29. In the instant case, without taking into consideration any of the relevant considerations and without any reasoning, the Labour Court granted full back wages. The workman had also not pleaded at any point of time that he was not gainfully employed. Though the Labour Court held the workman to be not guilty of any gross misconduct, it recorded the finding that there is a misconduct under Clause - 10(b)(3) [wrongly recorded as Clause - 10(a)(3)], which aspect has already been discussed in paragraph 15 of the judgment. 30. In such circumstances, grant of full back wages to the workman by the Labour Court cannot be sustained. The workman was in employment of the Management from 1976. Thus, he served the petitioner for about 26 years. The Management failed to prove the charge of gross misconduct, which alone permitted termination from service. For misconduct, the Management can only impose, in terms of the Standing Order, fine to the extent permissible under the Payments of Wages Act, 1936. Taking a totality of the circumstances, I am of the considered opinion that in the facts and circumstances of the case, ends of justice would be sub-served if direction is issued for grant of back wages to the extent of 35%. 31. In view of the aforesaid discussions, no interference with the Award of reinstatement as passed by the Labour Court is made out.
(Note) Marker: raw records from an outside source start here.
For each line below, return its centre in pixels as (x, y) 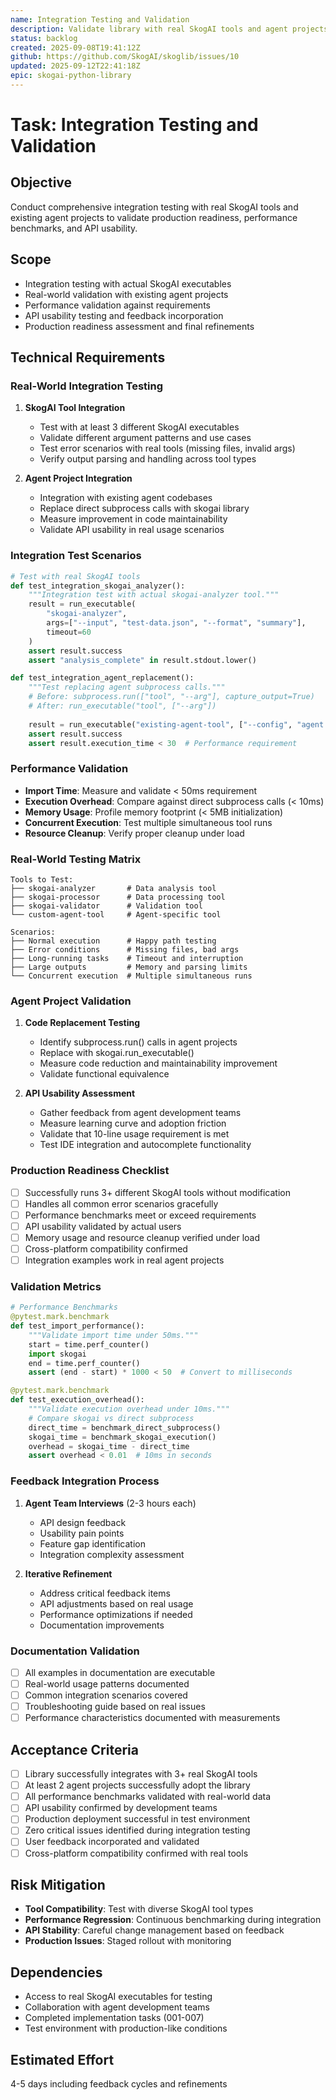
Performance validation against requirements (117, 305)
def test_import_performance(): (77, 1326)
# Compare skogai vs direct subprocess (111, 1418)
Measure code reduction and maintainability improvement (158, 1063)
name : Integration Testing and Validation (100, 19)
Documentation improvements (102, 1625)
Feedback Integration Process (85, 1481)
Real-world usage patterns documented (107, 1684)
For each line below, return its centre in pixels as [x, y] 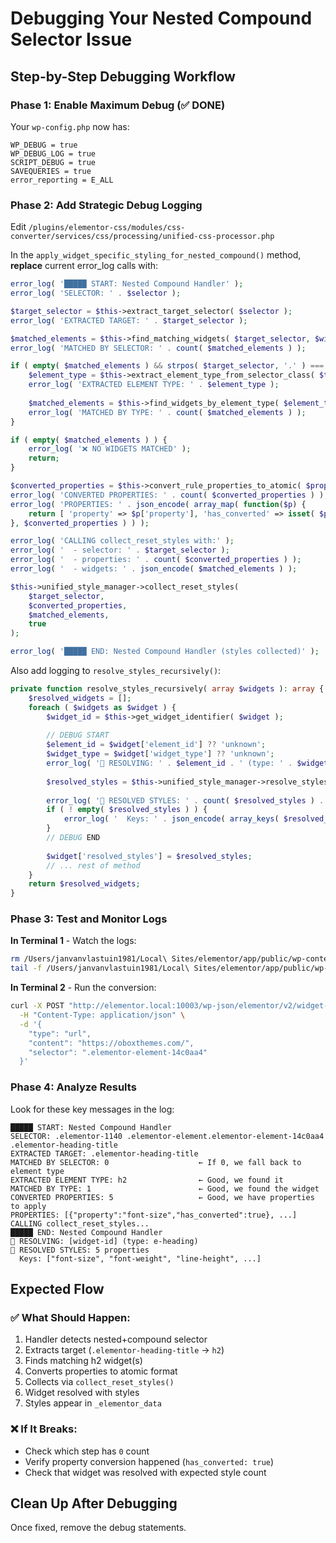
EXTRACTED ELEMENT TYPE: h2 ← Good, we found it [147, 1180]
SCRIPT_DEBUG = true [53, 162]
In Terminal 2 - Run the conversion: [83, 988]
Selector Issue [71, 39]
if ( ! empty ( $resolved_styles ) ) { [127, 810]
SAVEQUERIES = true [51, 171]
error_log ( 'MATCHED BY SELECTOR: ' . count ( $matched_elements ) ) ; [158, 348]
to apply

The workman shall be reinstated forthwith with 35% back wages and not with full back wages as ordered by the Labour Court. Liberty is also granted to the Management to either reinstate the workman as Head Stores Clerk or in any other department in same grade and scale of pay and to that extent, Award of the Tribunal is also modified. 32. In the result, the writ petition is partly allowed as indicated above. No costs. Send back the LCR.